Au travers de cette lettre, les parents de Julie et Mélissa expriment non seulement leur douleur... mais aussi leur colère face à cette terrible nouvelle. Ils sont en colère pour plusieurs raisons. Ils sont en colère parce que la justice n'a pas voulu croire qu'elles étaient vivantes. "Dès le début, trois jours après l'annonce de la disparition des deux fillettes, les enquêteurs privilégiaient l'hypothèse de la mort des deux petites" Regrettent les parents.

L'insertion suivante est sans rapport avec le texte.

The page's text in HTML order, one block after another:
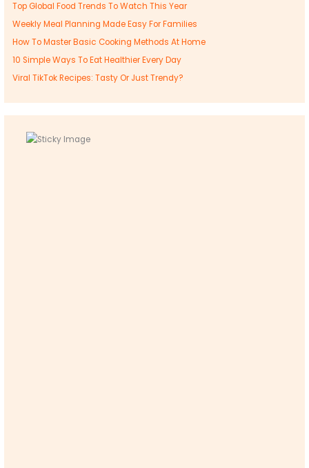
Top Global Food Trends To Watch This Year
Weekly Meal Planning Made Easy For Families
How To Master Basic Cooking Methods At Home
10 Simple Ways To Eat Healthier Every Day
Viral TikTok Recipes: Tasty Or Just Trendy?

Ils sont en colère également parce qu'on ne les a pas cru lorsqu'ils disaient l'existence de réseaux de pédophilie. Mais aussi, et surtout, ils sont irrités parce qu'ils ont été mis à l'écart de l'enquête. "Il est certain que si l'on nous avait associés aux perquisitions chez Marc Dutroux en août 1995, nos fillettes, qui étaient toujours en vie à l'époque, auraient osé se manifester. Je suis sûr que ma fille aurait reconnu ma voix", explique Gino Russo. "Cela fait 3 mois qu'on ne voyait plus les enquêteurs", a-t-il déclaré.
« J'espère avoir accès au dossier. On se bat depuis quatorze mois pour cela. Dutroux, lui, il est arrêté. Il a accès au dossier ».

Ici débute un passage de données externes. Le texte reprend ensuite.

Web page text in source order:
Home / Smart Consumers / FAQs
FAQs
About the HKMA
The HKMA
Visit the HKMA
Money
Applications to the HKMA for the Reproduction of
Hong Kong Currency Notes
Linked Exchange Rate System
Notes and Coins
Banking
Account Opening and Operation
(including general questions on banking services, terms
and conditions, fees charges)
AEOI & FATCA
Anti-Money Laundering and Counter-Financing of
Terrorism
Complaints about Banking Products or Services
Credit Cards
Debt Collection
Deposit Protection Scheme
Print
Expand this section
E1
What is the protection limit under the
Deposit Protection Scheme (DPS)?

Là aussi, Gino Russo ne comprend pas. Rien n'est mis en place pour venir en aide aux familles des victimes. "Je suis plus en colère contre la justice que contre Dutroux' ajoute-t-il. "Je suis plus révolté contre la justice et contre M. Wathelet... Ils ne nous ont pas écouté. La justice savait que Dutroux était récidiviste".
Jusqu'au bout
Les parents Lejeune et Russo ont avoué qu'ils étaient heureux que le dossier soit transféré au parquet de Neufchâteau.
« J'espère que dans cette affaire, enfin, on ira jusqu'au bout. On a l'habitude en Belgique que les affaires soient étouffées. J'espère que cette fois on ira jusqu'au bout » a ajouté le père Russo.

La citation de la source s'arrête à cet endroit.